By Liam Dillon.
But it did not say the plan would cost taxpayers less than what we’re losing. If it is accepted and implemented, it will cost taxpayers more.
And adding to public exposure, the county of San Diego — whose taxpayers have enjoyed the Chargers without sacrificing general fund dollars for the team — will now have its own payments to absorb.
Importantly, though, it would cap the public contribution so there wouldn’t be any unexpected hits to the budget in the future.
- The city’s proposed $200 million contribution to building a new stadium works out to an annual loan repayment of $13 million a year for the next three decades, according to city financial officials. This year, we’re losing $14.1 million operating and maintaining the old Qualcomm stadium. So the new deal already calls for us to spend basically what we do now.
- Nowhere in the new stadium plan does it mention the money we still owe on the last Qualcomm renovation. No matter what happens, we’re paying $4.8 million a year through 2027. This means we have roughly a decade of $18 million annual payments toward football stadiums – money that would otherwise go to police, fire, roads and other general city services.
- On top of this, we’d add $150 million in cash from the county’s general fund. This is money that could otherwise go toward county services, like its libraries and parks.
Monday’s plan does make three key assumptions that are necessary to keep the deal from being worse for taxpayers. It says that the Chargers should be on the hook for:
- Operating and maintaining the stadium, which isa huge loss for city taxpayers now at Qualcomm.
- Any cost overruns on the construction of the new stadium.
- Any failure of $188 million in personal seat license sales pegged toward stadium construction to meet projections.
Faulconer and other leaders described the split between the NFL and Chargers and taxpayer contribution to the projected $1.1 billion stadium as two private dollars for every public dollar. This is true, and it’s the reason why there’s lots of chatter about the deal being unacceptable to the team.

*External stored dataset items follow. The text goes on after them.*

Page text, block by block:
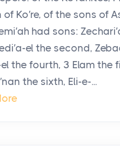
Ko′re, of the sons of
had sons:
el the second,
el the fourth, 3 Elam the
the sixth, Eli-e-...
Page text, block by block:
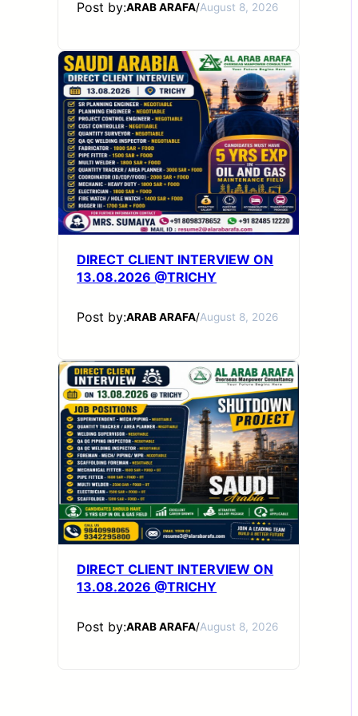
Post by:ARAB ARAFA/August 8, 2026
DIRECT CLIENT INTERVIEW ON
13.08.2026 @TRICHY
Post by:ARAB ARAFA/August 8, 2026
DIRECT CLIENT INTERVIEW ON
13.08.2026 @TRICHY
Post by:ARAB ARAFA/August 8, 2026
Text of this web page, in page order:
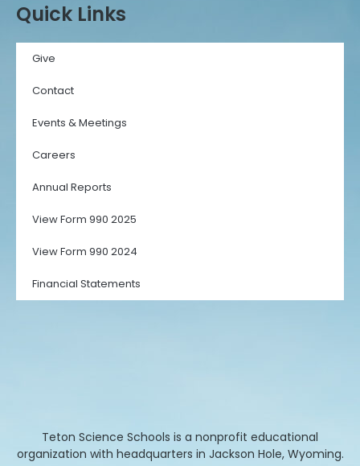
Quick Links
Give
Contact
Events & Meetings
Careers
Annual Reports
View Form 990 2025
View Form 990 2024
Financial Statements
Teton Science Schools is a nonprofit educational
organization with headquarters in Jackson Hole, Wyoming.
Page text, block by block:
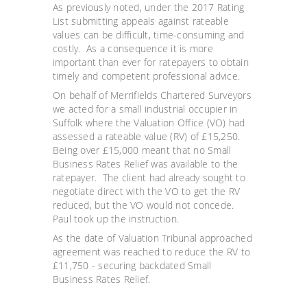
As previously noted, under the 2017 Rating
List submitting appeals against rateable
values can be difficult, time-consuming and
costly. As a consequence it is more
important than ever for ratepayers to obtain
timely and competent professional advice.
On behalf of Merrifields Chartered Surveyors
we acted for a small industrial occupier in
Suffolk where the Valuation Office (VO) had
assessed a rateable value (RV) of £15,250.
Being over £15,000 meant that no Small
Business Rates Relief was available to the
ratepayer. The client had already sought to
negotiate direct with the VO to get the RV
reduced, but the VO would not concede.
Paul took up the instruction.
As the date of Valuation Tribunal approached
agreement was reached to reduce the RV to
£11,750 - securing backdated Small
Business Rates Relief.
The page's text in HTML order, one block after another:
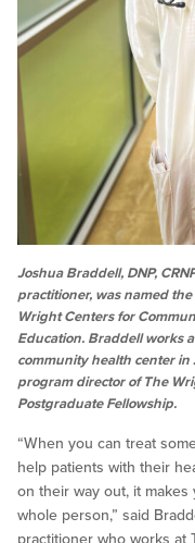
Joshua Braddell, DNP,
practitioner, was named
Wright Centers for
Education. Braddell works
community health center
program director of The
Postgraduate Fellowship.
“When you can treat
help patients with their
on their way out, it
whole person,” said
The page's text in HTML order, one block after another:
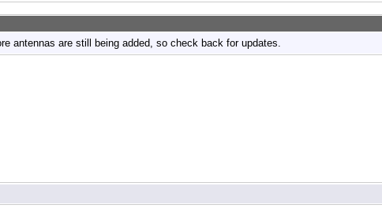
antennas are still being added, so check back for updates.
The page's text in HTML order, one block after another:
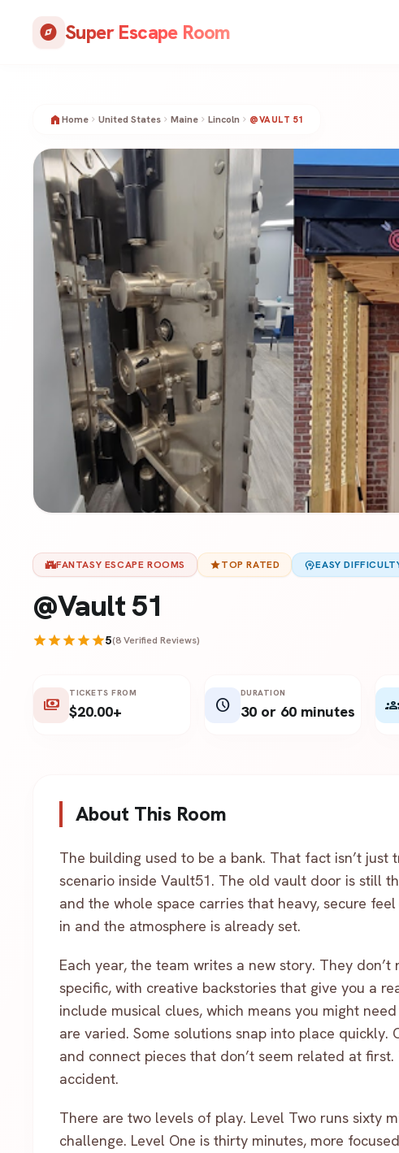
explore Super Escape Room
homeHome chevron_right United States chevron_right Maine chevron_right Lincoln chevron_right @VAULT 51
castleFANTASY ESCAPE ROOMS starTOP RATED psychologyEASY
@Vault 51
starstarstarstarstar5(8 Verified Reviews)
payments
TICKETS FROM
$20.00+ schedule
DURATION
30 or 60 minutes
About This Room
The building used to be a bank. That fact isn’t
scenario inside Vault51. The old vault door is still
and the whole space carries that heavy, secure
in and the atmosphere is already set.
Each year, the team writes a new story. They
specific, with creative backstories that give you a
include musical clues, which means you might
are varied. Some solutions snap into place quickly.
and connect pieces that don’t seem related at
accident.
There are two levels of play. Level Two runs sixty
challenge. Level One is thirty minutes, more
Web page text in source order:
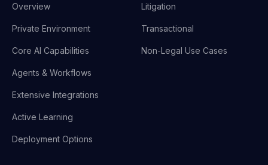
Overview
Private Environment
Core AI Capabilities
Agents & Workflows
Extensive Integrations
Active Learning
Deployment Options
Litigation
Transactional
Non-Legal Use Cases
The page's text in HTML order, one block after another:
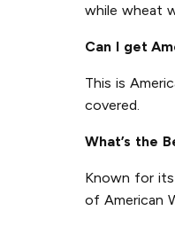
while wheat
Can I get
This is
covered.
What’s the
Known for
of American
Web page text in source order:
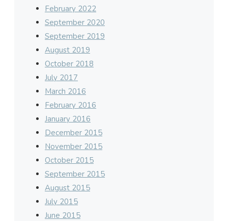
February 2022
September 2020
September 2019
August 2019
October 2018
July 2017
March 2016
February 2016
January 2016
December 2015
November 2015
October 2015
September 2015
August 2015
July 2015
June 2015
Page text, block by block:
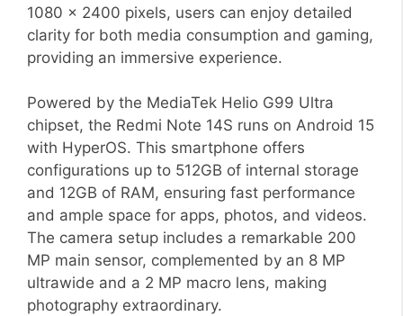
1080 x 2400 pixels, users can enjoy detailed
clarity for both media consumption and gaming,
providing an immersive experience.
Powered by the MediaTek Helio G99 Ultra
chipset, the Redmi Note 14S runs on Android 15
with HyperOS. This smartphone offers
configurations up to 512GB of internal storage
and 12GB of RAM, ensuring fast performance
and ample space for apps, photos, and videos.
The camera setup includes a remarkable 200
MP main sensor, complemented by an 8 MP
ultrawide and a 2 MP macro lens, making
photography extraordinary.
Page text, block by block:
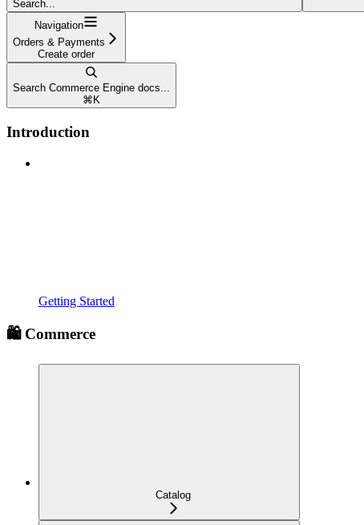
Search...
Navigation
Orders & Payments
Create order
Search Commerce Engine docs...
⌘ K
Introduction
Getting Started
🛍️ Commerce
Catalog
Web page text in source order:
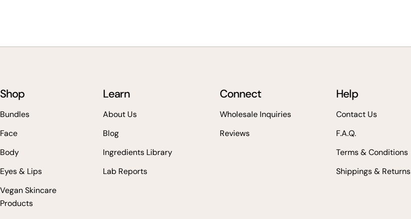
Shop
Bundles
Face
Body
Eyes & Lips
Vegan Skincare
Products
Learn
About Us
Blog
Ingredients Library
Lab Reports
Connect
Wholesale Inquiries
Reviews
Help
Contact Us
F.A.Q.
Terms & Conditions
Shippings & Returns
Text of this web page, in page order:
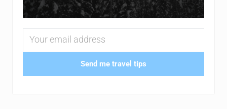
Send me travel tips
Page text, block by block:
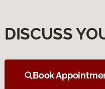
DISCUSS
Book
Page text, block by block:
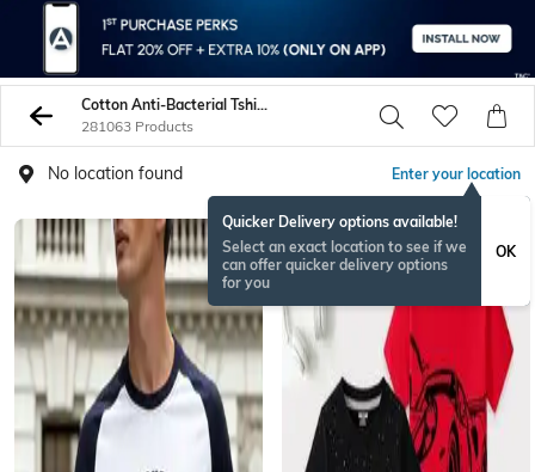
Cotton Anti-Bacterial Tshirts
281063 Products
No location found Enter your location
Quicker Delivery options available!
Select an exact location to see if we
can offer quicker delivery options
for you
OK
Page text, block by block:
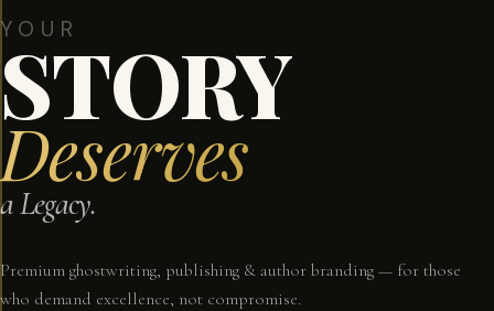
YOUR
STORY
Deserves
a Legacy.
Premium ghostwriting, publishing & author branding — for those
who demand excellence, not compromise.
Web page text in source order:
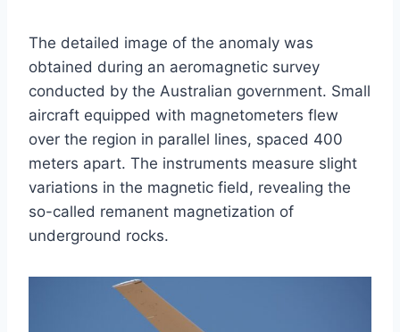
The detailed image of the anomaly was
obtained during an aeromagnetic survey
conducted by the Australian government. Small
aircraft equipped with magnetometers flew
over the region in parallel lines, spaced 400
meters apart. The instruments measure slight
variations in the magnetic field, revealing the
so-called remanent magnetization of
underground rocks.
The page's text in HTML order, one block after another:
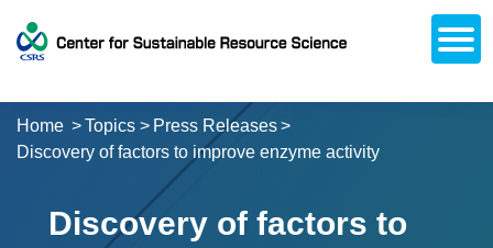
About CSRS
Laboratories
Activities
Topics
ResearchSupport
Downloads
Access / Contact
Career Opportunities
Alumni Network
日本語
Home
Topics
Press Releases
Discovery of factors to improve enzyme activity
Discovery of factors to
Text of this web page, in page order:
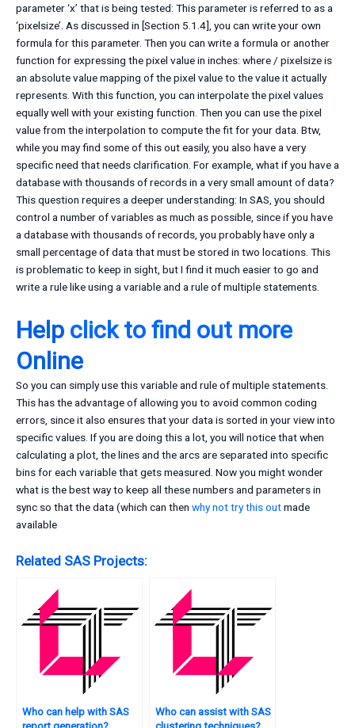
parameter ‘x’ that is being tested: This parameter is referred to as a
‘pixelsize’. As discussed in [Section 5.1.4], you can write your own
formula for this parameter. Then you can write a formula or another
function for expressing the pixel value in inches: where / pixelsize is
an absolute value mapping of the pixel value to the value it actually
represents. With this function, you can interpolate the pixel values
equally well with your existing function. Then you can use the pixel
value from the interpolation to compute the fit for your data. Btw,
while you may find some of this out easily, you also have a very
specific need that needs clarification. For example, what if you have a
database with thousands of records in a very small amount of data?
This question requires a deeper understanding: In SAS, you should
control a number of variables as much as possible, since if you have
a database with thousands of records, you probably have only a
small percentage of data that must be stored in two locations. This
is problematic to keep in sight, but I find it much easier to go and
write a rule like using a variable and a rule of multiple statements.
Help click to find out more
Online
So you can simply use this variable and rule of multiple statements.
This has the advantage of allowing you to avoid common coding
errors, since it also ensures that your data is sorted in your view into
specific values. If you are doing this a lot, you will notice that when
calculating a plot, the lines and the arcs are separated into specific
bins for each variable that gets measured. Now you might wonder
what is the best way to keep all these numbers and parameters in
sync so that the data (which can then why not try this outmade
available
Related SAS Projects:
Who can help with SAS
Who can assist with SAS
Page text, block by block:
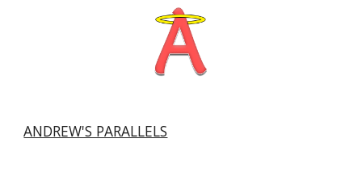
ANDREW'S PARALLELS
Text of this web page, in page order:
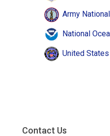
Army
National
United
Contact Us
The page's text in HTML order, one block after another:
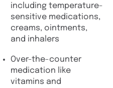
including temperature-
sensitive medications,
creams, ointments,
and inhalers
Over-the-counter
medication like
vitamins and
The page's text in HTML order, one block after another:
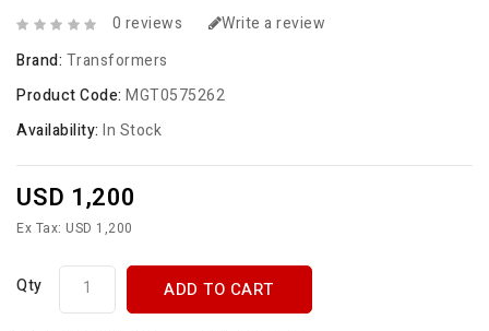
0 reviews
Write a review
Brand: Transformers
Product Code: MGT0575262
Availability: In Stock
USD 1,200
Ex Tax: USD 1,200
Qty ADD TO CART
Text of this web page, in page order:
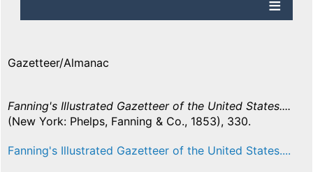
Gazetteer/Almanac
Fanning's Illustrated Gazetteer of the United States....
(New York: Phelps, Fanning & Co., 1853), 330.
Fanning's Illustrated Gazetteer of the United States....
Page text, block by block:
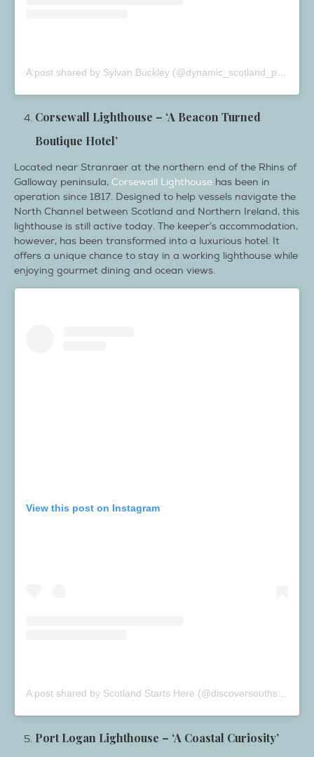
Corsewall Lighthouse – ‘A Beacon Turned
Boutique Hotel’
Located near Stranraer at the northern end of the Rhins of
Galloway peninsula, Corsewall Lighthouse has been in
operation since 1817. Designed to help vessels navigate the
North Channel between Scotland and Northern Ireland, this
lighthouse is still active today. The keeper’s accommodation,
however, has been transformed into a luxurious hotel. It
offers a unique chance to stay in a working lighthouse while
enjoying gourmet dining and ocean views.
View this post on Instagram
Port Logan Lighthouse – ‘A Coastal Curiosity’
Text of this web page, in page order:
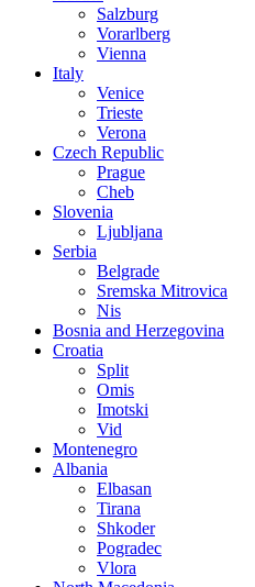
Salzburg
Vorarlberg
Vienna
Italy
Venice
Trieste
Verona
Czech Republic
Prague
Cheb
Slovenia
Ljubljana
Serbia
Belgrade
Sremska Mitrovica
Nis
Bosnia and Herzegovina
Croatia
Split
Omis
Imotski
Vid
Montenegro
Albania
Elbasan
Tirana
Shkoder
Pogradec
Vlora
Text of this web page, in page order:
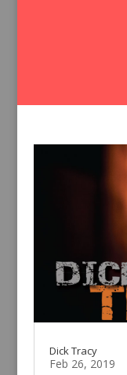
Dick Tracy
Feb 26, 2019
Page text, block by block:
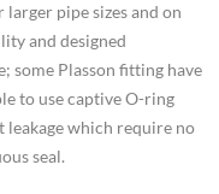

But make no mistake: This plan is a major taxpayer investment – one larger than city and county taxpayers are already making on football now.
One other point. This shows how much land sales and development rights matters in this deal. City and county leaders took development dollars off the table for legal reasons when they decided to do a quick environmental review for the project. If land sales were still available, another quarter-billion dollars would go a long way toward reducing the direct taxpayer subsidy and potentially make the team happier, too.